PSK with Async/Await

PSK works seamlessly with async code:

async def async_psk_example():
    psk = os.urandom(32)
    
    handshake = AsyncNoiseHandshake("Noise_XXpsk3_25519_ChaChaPoly_SHA256")
    await handshake.set_as_initiator()
    await handshake.generate_static_keypair()
    await handshake.set_psk(psk)  # Async PSK setting
    await handshake.initialize()
    
    # Continue with async handshake...

PSK Security Considerations

When to Use PSK:

• You need quantum resistance
• You can securely exchange a shared secret out-of-band
• You're building IoT or embedded systems
• You want additional authentication beyond public keys

PSK Management:

• PSKs must be exchanged securely (never over an insecure channel)
• Use strong randomness (32 bytes from os.urandom())
• PSKs can be safely reused across sessions
• Consider key rotation policies for long-lived PSKs

Placement Trade-offs:

• Early PSK (psk0): Maximum quantum resistance, protects entire handshake
• Late PSK (psk3): Allows public key exchange first, then adds PSK protection

See examples/psk_example.py for complete working examples of NNpsk0, XXpsk3, and IKpsk2 patterns.

---

Fallback Pattern Support

NoiseFramework supports fallback patterns for graceful handshake degradation when the initiator's first message cannot be decrypted.
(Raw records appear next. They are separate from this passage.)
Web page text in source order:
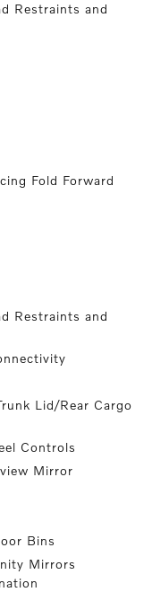
Restraints and
Fold Forward
Restraints and
Lid/Rear Cargo
Controls
Mirror
Bins
Mirrors
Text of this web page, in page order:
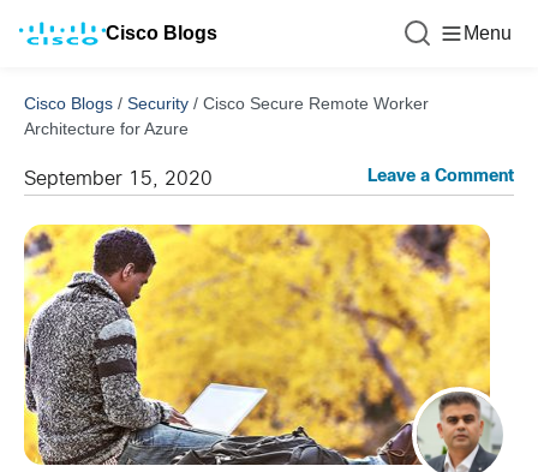
Cisco Blogs Menu
Cisco Blogs / Security / Cisco Secure Remote Worker
Architecture for Azure
September 15, 2020 Leave a Comment

This implements the Noise Pipes protocol (Section 10.2 of the Noise spec).

What are Fallback Patterns?

Fallback patterns enable recovery from handshake failures without dropping the connection:

• Graceful Degradation: When IK/NK fails, fallback to XX pattern
• Key Rotation: Handle responder static key changes
• PSK Outdated: Recover from outdated pre-shared keys
• Role Reversal: Responder becomes effective initiator in fallback

Noise Pipes Protocol (IK → XXfallback)

The most common fallback scenario is Noise Pipes: Alice attempts IK, Bob detects wrong static key and falls back to XXfallback.

import os
from noiseframework import NoiseHandshake

# Bob generates his real keys
bob = NoiseHandshake("Noise_XX_25519_ChaChaPoly_SHA256")
bob.set_as_responder()
bob.generate_static_keypair()
bob.initialize()

# Alice attempts IK with WRONG Bob static key (outdated)
alice = NoiseHandshake("Noise_IK_25519_ChaChaPoly_SHA256")
alice.set_as_initiator()
alice.generate_static_keypair()
alice.set_remote_static_public_key(wrong_bob_key)  # Outdated key
alice.initialize()

# Alice sends IK first message - will fail decryption
ik_msg1 = alice.write_message(b"Hello Bob")

# Bob cannot decrypt - extract Alice's ephemeral key (first 32 bytes)
alice_ephemeral = ik_msg1[:32]

# Bob initiates fallback to XXfallback
bob.start_fallback(alice_ephemeral)

# Bob now sends first XXfallback message (role reversal)
fallback_msg1 = bob.write_message(b"Fallback initiated")

# Alice detects IK failure and switches to XXfallback
alice_fallback = NoiseHandshake("Noise_XXfallback_25519_ChaChaPoly_SHA256")
alice_fallback.set_as_initiator()
alice_fallback.set_static_keypair(alice.static_private, alice.static_public)

# Reuse Alice's ephemeral keys (XXfallback uses them as pre-message)
alice_fallback.ephemeral_private = alice.ephemeral_private
alice_fallback.ephemeral_public = alice.ephemeral_public
alice_fallback.initialize()

# Alice reads Bob's fallback message
payload1 = alice_fallback.read_message(fallback_msg1)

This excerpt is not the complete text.